Qatari special envoy from the office of the Foreign Minister, Mutlaq bin Majed Al-Qahtani, arrived Saturday in Somalia officially to engage with the country’s political rivals in what could be a turning point in tack for the Gulf country that has been siding with President Mohamed Farmaajo. Al-Qahtani is well known in Doha and Washington for helping to steer negotiations between the Taliban and the Afghani government which would allow US forces to depart, leaving the Country into the hands of the Taliban. Likewise, international observers believe that Qatar’s goal in sending Al-Qahtani to Mogadishu is to strengthen relations with the terrorist group Al-Shabab, further destabilizing Somalia.
Confirming this is the fact that the special envoy from Qatar transited through Hargeisa, the capital of the self-declared Republic of Somaliland, meeting its President Muse Bihi Abdi, although neither Somalia nor the international community recognizes the existence of this state. Doha is doing everything to legitimize the Republic of Somaliland to further weaken the Somali government and spread chaos in the region to pursue its economic and strategic interests. In this regard, it should be remembered that Somalia has already expressed its refusal to participate in the foreign relations between two African states.
According to statements released by Somaliland, President Bihi discussed the establishment of bilateral ties with Al-Qahtani and the opening of an official Qatari diplomatic mission on its territory. In addition, the two sides debated on a plan by Qatar Charity to also open an office in Somaliland. The charitable organization is suspected of supporting terrorist operations in several countries where it is active, such as in Syria and Iraq. Furthermore, the Qatar Charity is present in the Gaza Strip, in those areas controlled by Hamas and Hezbollah.

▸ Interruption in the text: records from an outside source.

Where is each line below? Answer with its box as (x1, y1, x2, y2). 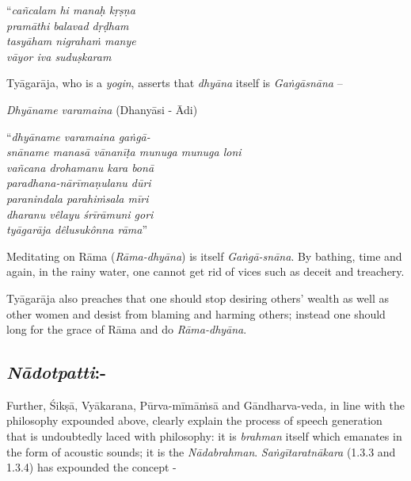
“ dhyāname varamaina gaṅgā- (6, 128, 150, 144)
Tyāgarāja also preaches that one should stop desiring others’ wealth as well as (6, 289, 389, 306)
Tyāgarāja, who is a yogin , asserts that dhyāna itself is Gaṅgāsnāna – (6, 74, 343, 91)
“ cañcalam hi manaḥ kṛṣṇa (6, 2, 135, 17)
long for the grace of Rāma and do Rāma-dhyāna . (6, 321, 247, 338)
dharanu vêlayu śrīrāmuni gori (6, 205, 154, 222)
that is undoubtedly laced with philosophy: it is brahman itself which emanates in (6, 428, 402, 445)
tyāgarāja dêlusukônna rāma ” (6, 221, 148, 238)
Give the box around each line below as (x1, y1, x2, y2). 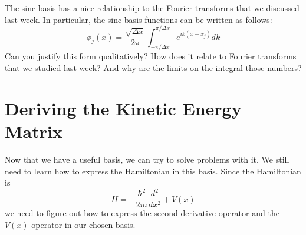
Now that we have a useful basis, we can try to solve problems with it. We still (5, 153, 289, 165)
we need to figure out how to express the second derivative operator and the (5, 207, 279, 219)
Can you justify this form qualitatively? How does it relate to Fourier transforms (5, 50, 297, 62)
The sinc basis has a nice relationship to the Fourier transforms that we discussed (5, 2, 300, 14)
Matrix (5, 119, 62, 143)
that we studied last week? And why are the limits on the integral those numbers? (5, 62, 302, 74)
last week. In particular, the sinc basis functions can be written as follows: (5, 13, 272, 25)
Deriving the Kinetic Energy (5, 96, 242, 120)
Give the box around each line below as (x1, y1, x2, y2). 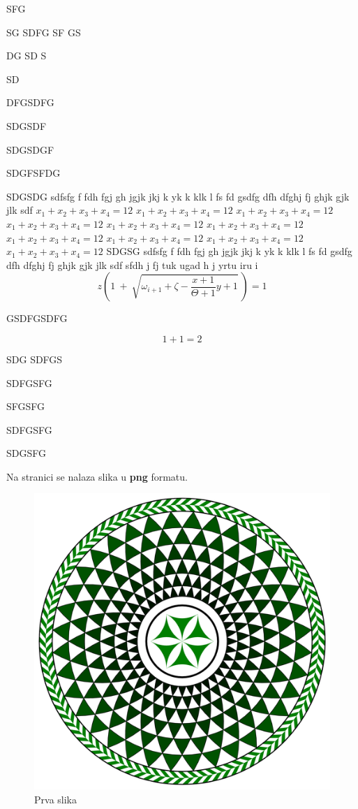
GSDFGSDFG (6, 311, 68, 326)
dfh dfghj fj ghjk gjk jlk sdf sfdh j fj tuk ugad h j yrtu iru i (6, 257, 258, 272)
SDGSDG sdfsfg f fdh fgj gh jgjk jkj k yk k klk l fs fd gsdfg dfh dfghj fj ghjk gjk (6, 189, 350, 203)
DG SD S (6, 48, 47, 63)
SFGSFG (6, 399, 45, 414)
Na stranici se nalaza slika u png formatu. (6, 469, 188, 483)
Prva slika (34, 792, 77, 807)
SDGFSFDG (6, 166, 61, 180)
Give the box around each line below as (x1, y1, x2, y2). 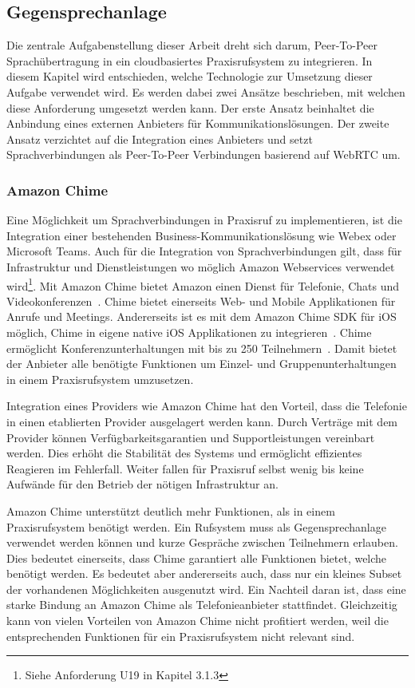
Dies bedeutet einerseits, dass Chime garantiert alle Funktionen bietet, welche (6, 549, 387, 566)
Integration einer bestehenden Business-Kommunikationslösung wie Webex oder (6, 227, 397, 243)
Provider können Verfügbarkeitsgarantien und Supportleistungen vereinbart (6, 429, 375, 445)
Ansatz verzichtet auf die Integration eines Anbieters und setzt (6, 130, 313, 147)
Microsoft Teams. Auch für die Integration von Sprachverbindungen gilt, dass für (6, 243, 402, 259)
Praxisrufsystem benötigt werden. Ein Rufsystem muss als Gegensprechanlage (6, 518, 386, 535)
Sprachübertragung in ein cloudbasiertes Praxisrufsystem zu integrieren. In (6, 52, 373, 69)
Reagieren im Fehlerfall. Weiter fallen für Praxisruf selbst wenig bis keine (6, 460, 364, 476)
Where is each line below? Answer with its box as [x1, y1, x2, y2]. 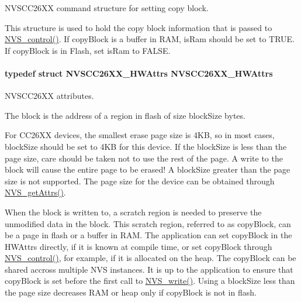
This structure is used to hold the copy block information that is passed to [5, 21, 272, 33]
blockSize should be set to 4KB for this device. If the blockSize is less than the [5, 140, 287, 152]
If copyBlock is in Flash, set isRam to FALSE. [5, 44, 171, 56]
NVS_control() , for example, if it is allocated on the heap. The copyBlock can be [5, 252, 296, 264]
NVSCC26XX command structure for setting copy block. [5, 2, 209, 13]
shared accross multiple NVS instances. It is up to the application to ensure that [5, 263, 293, 275]
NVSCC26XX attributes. [5, 90, 94, 102]
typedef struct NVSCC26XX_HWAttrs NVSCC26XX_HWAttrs [5, 67, 273, 79]
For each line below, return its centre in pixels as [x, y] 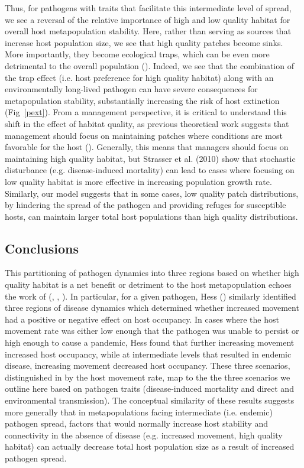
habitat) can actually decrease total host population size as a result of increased [150, 446]
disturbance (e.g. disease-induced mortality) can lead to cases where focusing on [150, 170]
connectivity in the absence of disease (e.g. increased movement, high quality [144, 435]
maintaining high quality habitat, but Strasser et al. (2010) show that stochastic [150, 158]
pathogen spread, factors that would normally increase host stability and [137, 423]
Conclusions [42, 248]
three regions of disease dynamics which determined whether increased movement [152, 308]
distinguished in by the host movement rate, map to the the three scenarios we [148, 377]
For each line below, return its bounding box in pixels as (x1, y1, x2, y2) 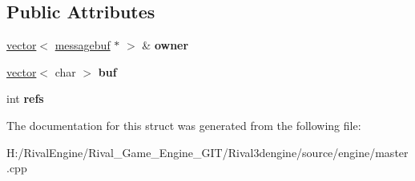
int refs (6, 90, 44, 107)
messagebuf (54, 37, 111, 53)
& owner (142, 37, 189, 53)
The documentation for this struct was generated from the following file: (6, 116, 361, 133)
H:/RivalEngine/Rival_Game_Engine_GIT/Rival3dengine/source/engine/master (6, 144, 409, 160)
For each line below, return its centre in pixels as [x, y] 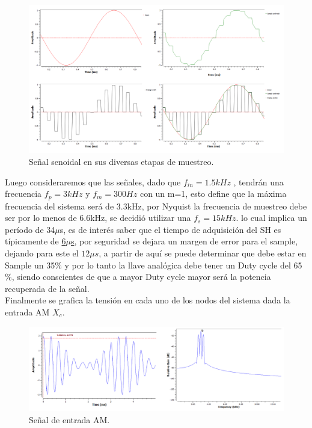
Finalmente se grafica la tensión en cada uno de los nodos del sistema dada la [148, 300]
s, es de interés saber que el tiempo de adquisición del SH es [170, 229]
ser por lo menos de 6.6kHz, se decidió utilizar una [98, 218]
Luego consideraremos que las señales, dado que [93, 181]
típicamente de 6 [35, 241]
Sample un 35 [30, 265]
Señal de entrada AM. [69, 419]
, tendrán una [258, 181]
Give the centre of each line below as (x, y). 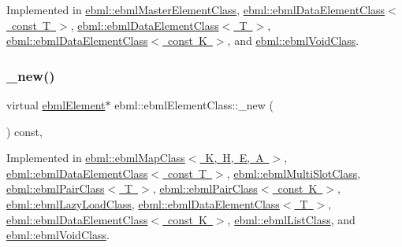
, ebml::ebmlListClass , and (291, 219)
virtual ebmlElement (56, 105)
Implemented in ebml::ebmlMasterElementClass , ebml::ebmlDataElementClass (196, 9)
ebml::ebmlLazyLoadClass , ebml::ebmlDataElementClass (143, 203)
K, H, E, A (234, 158)
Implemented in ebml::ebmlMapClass (96, 158)
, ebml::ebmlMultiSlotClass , (294, 173)
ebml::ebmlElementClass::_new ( (194, 105)
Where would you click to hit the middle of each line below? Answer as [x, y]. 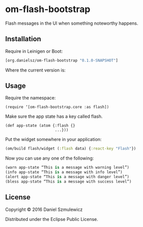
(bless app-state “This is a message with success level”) [68, 181]
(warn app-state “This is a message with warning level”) [67, 168]
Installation [23, 39]
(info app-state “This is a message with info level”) [64, 172]
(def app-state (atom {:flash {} [40, 126]
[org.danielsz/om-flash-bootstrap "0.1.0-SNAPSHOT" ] [62, 60]
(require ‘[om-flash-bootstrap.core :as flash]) [57, 107]
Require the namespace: [31, 98]
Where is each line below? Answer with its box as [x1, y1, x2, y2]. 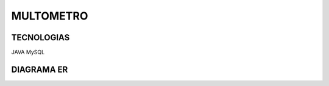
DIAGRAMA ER [11, 64, 68, 74]
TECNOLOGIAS [11, 32, 70, 43]
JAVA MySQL [11, 49, 45, 56]
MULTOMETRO [11, 9, 88, 23]
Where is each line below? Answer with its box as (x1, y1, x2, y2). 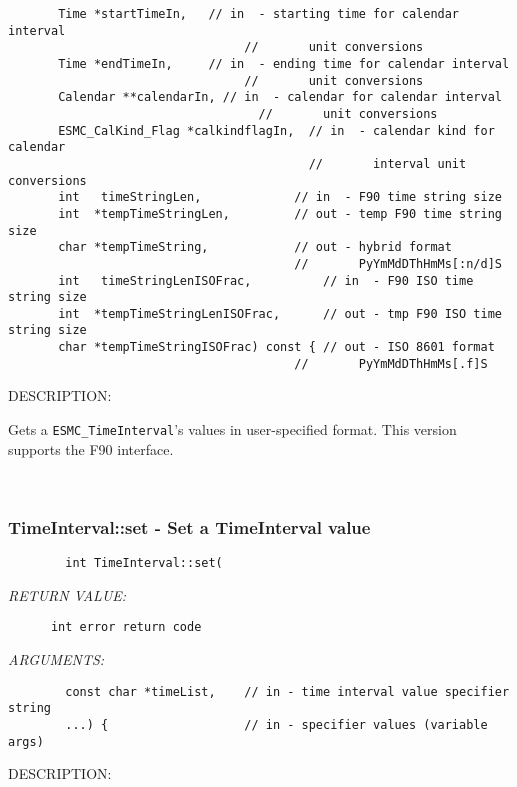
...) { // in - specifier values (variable (65, 717, 488, 732)
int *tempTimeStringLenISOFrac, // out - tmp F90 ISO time (58, 306, 502, 321)
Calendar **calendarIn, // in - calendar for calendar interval (58, 90, 502, 105)
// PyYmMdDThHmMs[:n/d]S (294, 256, 502, 271)
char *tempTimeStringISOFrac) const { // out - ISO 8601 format (58, 340, 495, 355)
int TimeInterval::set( (65, 556, 223, 571)
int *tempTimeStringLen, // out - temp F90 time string (58, 206, 502, 221)
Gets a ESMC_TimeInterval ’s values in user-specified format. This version (8, 419, 457, 440)
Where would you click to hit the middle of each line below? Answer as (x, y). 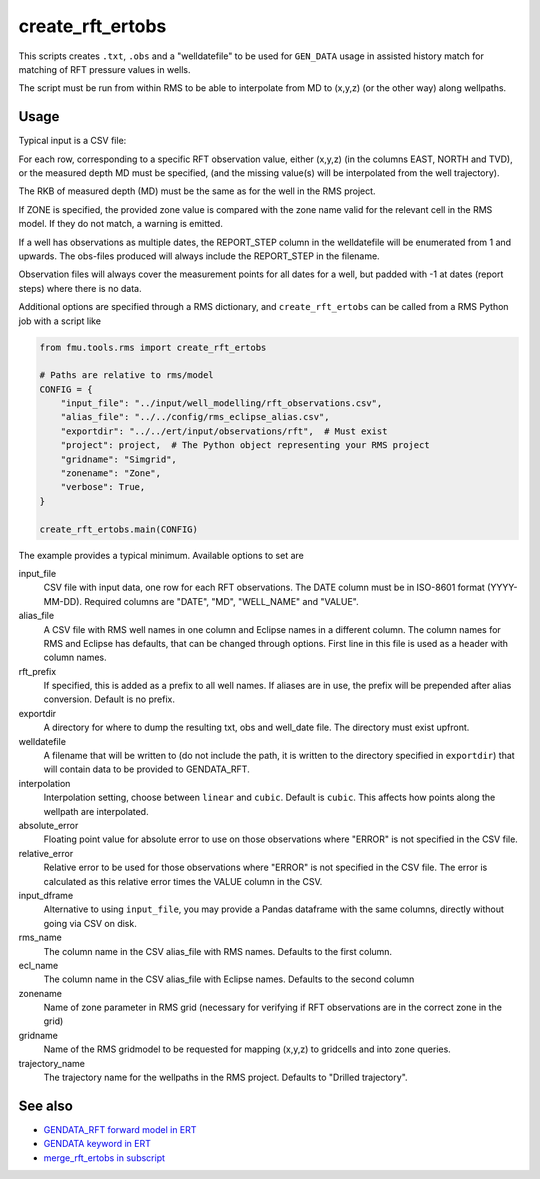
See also (46, 1105)
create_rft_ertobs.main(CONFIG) (119, 529)
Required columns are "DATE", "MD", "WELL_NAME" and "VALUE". (221, 601)
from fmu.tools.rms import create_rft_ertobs (153, 347)
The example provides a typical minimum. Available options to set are (161, 555)
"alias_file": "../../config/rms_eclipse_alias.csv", (195, 417)
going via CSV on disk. (90, 923)
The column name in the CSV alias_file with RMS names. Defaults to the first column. (218, 951)
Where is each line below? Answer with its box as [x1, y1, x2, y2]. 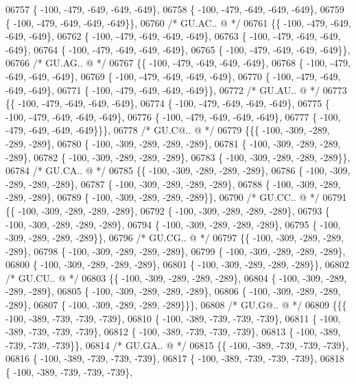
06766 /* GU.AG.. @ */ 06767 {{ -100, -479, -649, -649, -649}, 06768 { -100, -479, [5, 56, 351, 70]
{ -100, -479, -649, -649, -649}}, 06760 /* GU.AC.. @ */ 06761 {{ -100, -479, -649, [5, 15, 351, 29]
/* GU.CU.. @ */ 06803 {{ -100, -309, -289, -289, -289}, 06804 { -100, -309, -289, [5, 270, 347, 285]
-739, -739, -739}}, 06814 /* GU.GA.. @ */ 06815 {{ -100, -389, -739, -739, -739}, [5, 337, 349, 352]
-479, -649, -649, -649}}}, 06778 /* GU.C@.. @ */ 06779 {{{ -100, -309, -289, [5, 123, 330, 137]
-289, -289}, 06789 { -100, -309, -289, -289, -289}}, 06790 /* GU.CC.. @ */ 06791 [5, 190, 347, 204]
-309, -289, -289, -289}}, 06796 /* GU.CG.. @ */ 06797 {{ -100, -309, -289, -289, [5, 230, 344, 245]
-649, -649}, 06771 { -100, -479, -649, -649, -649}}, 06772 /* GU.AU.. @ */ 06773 [5, 82, 347, 97]

Qatar’s Ambassador to Somalia, Hassan bin Hamza Hashem, is part of the Qatari delegation that was in Somaliland. The New York Times had already revealed in July 2019 the involvement of the Qatari diplomat in two suicide attacks carried out by Al-Shabab in Mogadishu, publishing the audio recording in which Mr. Al-Mahanadi, a businessman close to the emir, Qatar’s ruler, Sheikh Tamim bin Hamad al-Thani, stated: “Our friends were behind the last bombings,” referring to the terrorist group.
According to local media reports, upon arrival in Mogadishu, Al-Qahtani met with President Mohamed Abdullahi Farmaajo at Villa Somalia. The Director of the National Intelligence and Security Agency (NISA) also attended the meeting. The security agency is already known for its infiltrations and contacts with local terrorist groups. In 2016, a court convicted Abdiweli Mohamed Maow, the head of Mogadishu airport security, for helping to smuggle a laptop computer bomb onto an outbound flight. The bomb exploded 15 minutes after its departure but miraculously failed to bring down the plane, which safely returned to the Mogadishu airport. According to “VOA news,” a NISA top official, Abdisalam Mohamed Hassan, was found guilty in 2014 of providing photos of agents and other identifying data to al-Shabab in exchange for money.
General Abdirahman Mohamed Turyare, a former director of NISA, confirmed that constant changes in security agency positions have made it hard to counter the al-Shabab moles in the Government. Doha would be facilitating this. While on the one hand, Qatar claims to support the elections in Somalia, at the same time, its envoy flirts with terrorist groups so that there are no necessary conditions for voting. An interference denounced by civil society and by the opponents of Farmajo, historic-ally of Qatar, within the country and abroad.